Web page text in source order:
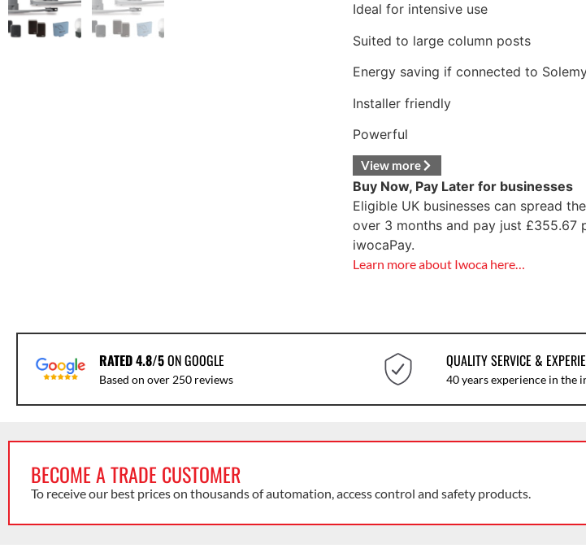
Ideal for intensive use
Suited to large column posts
Energy saving if connected to
Installer friendly
Powerful
View more
Buy Now, Pay Later for businesses
Eligible UK businesses can spread
over 3 months and pay just £355.67
iwocaPay.
Learn more about Iwoca here…
RATED 4.8/5ON GOOGLE
Based on over 250 reviews
QUALITY SERVICE &
40 years experience in the
BECOME A TRADE CUSTOMER
To receive our best prices on thousands of automation, access control and safety products.
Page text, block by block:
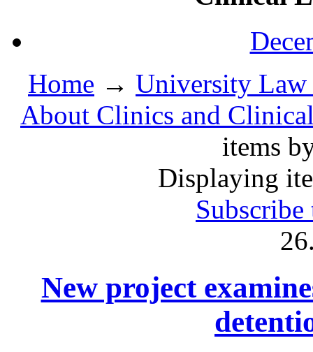
Home → University
About Clinics and
items
Displaying
New project
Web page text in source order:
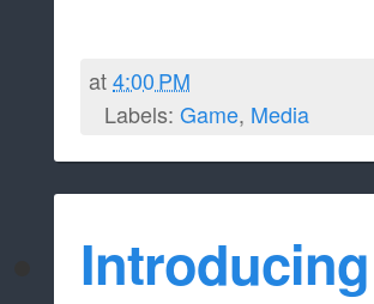
at4:00 PM
Labels: Game, Media
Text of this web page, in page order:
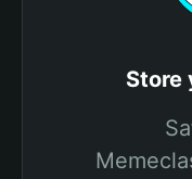
Store
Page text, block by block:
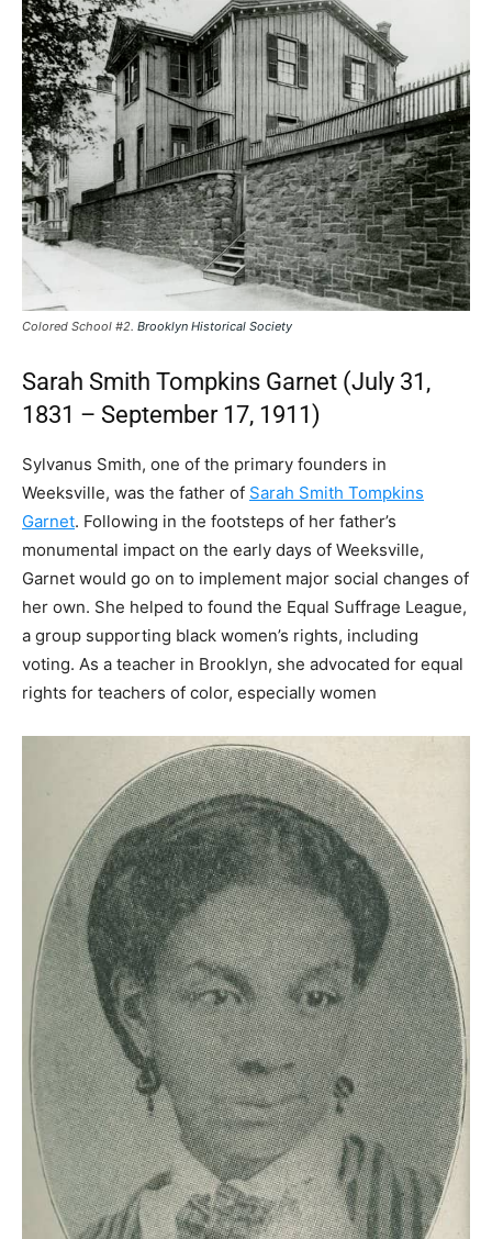
Colored School #2. Brooklyn Historical Society
Sarah Smith Tompkins Garnet (July 31,
1831 – September 17, 1911)
Sylvanus Smith, one of the primary founders in
Weeksville, was the father of Sarah Smith Tompkins
Garnet. Following in the footsteps of her father’s
monumental impact on the early days of Weeksville,
Garnet would go on to implement major social changes of
her own. She helped to found the Equal Suffrage League,
a group supporting black women’s rights, including
voting. As a teacher in Brooklyn, she advocated for equal
rights for teachers of color, especially women
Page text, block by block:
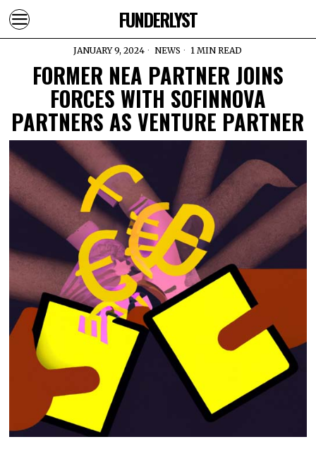
FUNDERLYST
JANUARY 9, 2024 NEWS 1 MIN READ
FORMER NEA PARTNER JOINS
FORCES WITH SOFINNOVA
PARTNERS AS VENTURE PARTNER
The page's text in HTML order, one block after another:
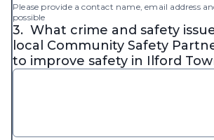
Please provide a contact name, email address
possible
3. What crime and safety
local Community Safety
to improve safety in Ilford
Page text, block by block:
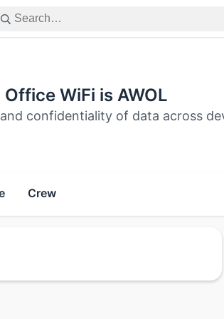
WiFi is AWOL
confidentiality of data across
Crew
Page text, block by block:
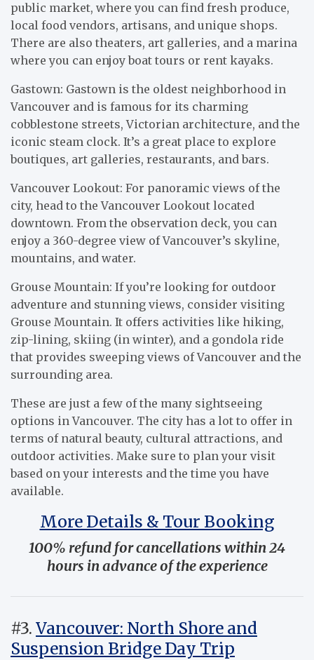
----
Would you copy the records word for word, without any of their pictures?

Web page text in source order:
Ideal for intensive use
Suited to large column posts
Energy saving if connected to
Installer friendly
Powerful
View more
Buy Now, Pay Later for businesses
Eligible UK businesses can spread
over 3 months and pay just £355.67
iwocaPay.
Learn more about Iwoca here…
RATED 4.8/5ON GOOGLE
Based on over 250 reviews
QUALITY SERVICE &
40 years experience in the
BECOME A TRADE CUSTOMER
To receive our best prices on thousands of automation, access control and safety products.
Page text, block by block:
Home → University
About Clinics and
items
Displaying
New project
Web page text in source order:
at4:00 PM
Labels: Game, Media
Text of this web page, in page order:
Store
Page text, block by block:
Colored School #2. Brooklyn Historical Society
Sarah Smith Tompkins Garnet (July 31,
1831 – September 17, 1911)
Sylvanus Smith, one of the primary founders in
Weeksville, was the father of Sarah Smith Tompkins
Garnet. Following in the footsteps of her father’s
monumental impact on the early days of Weeksville,
Garnet would go on to implement major social changes of
her own. She helped to found the Equal Suffrage League,
a group supporting black women’s rights, including
voting. As a teacher in Brooklyn, she advocated for equal
rights for teachers of color, especially women
Page text, block by block:
FUNDERLYST
JANUARY 9, 2024 NEWS 1 MIN READ
FORMER NEA PARTNER JOINS
FORCES WITH SOFINNOVA
PARTNERS AS VENTURE PARTNER
The page's text in HTML order, one block after another:
Please provide a contact name, email address
possible
3. What crime and safety
local Community Safety
to improve safety in Ilford
Page text, block by block:
WiFi is AWOL
confidentiality of data across
Crew
Page text, block by block:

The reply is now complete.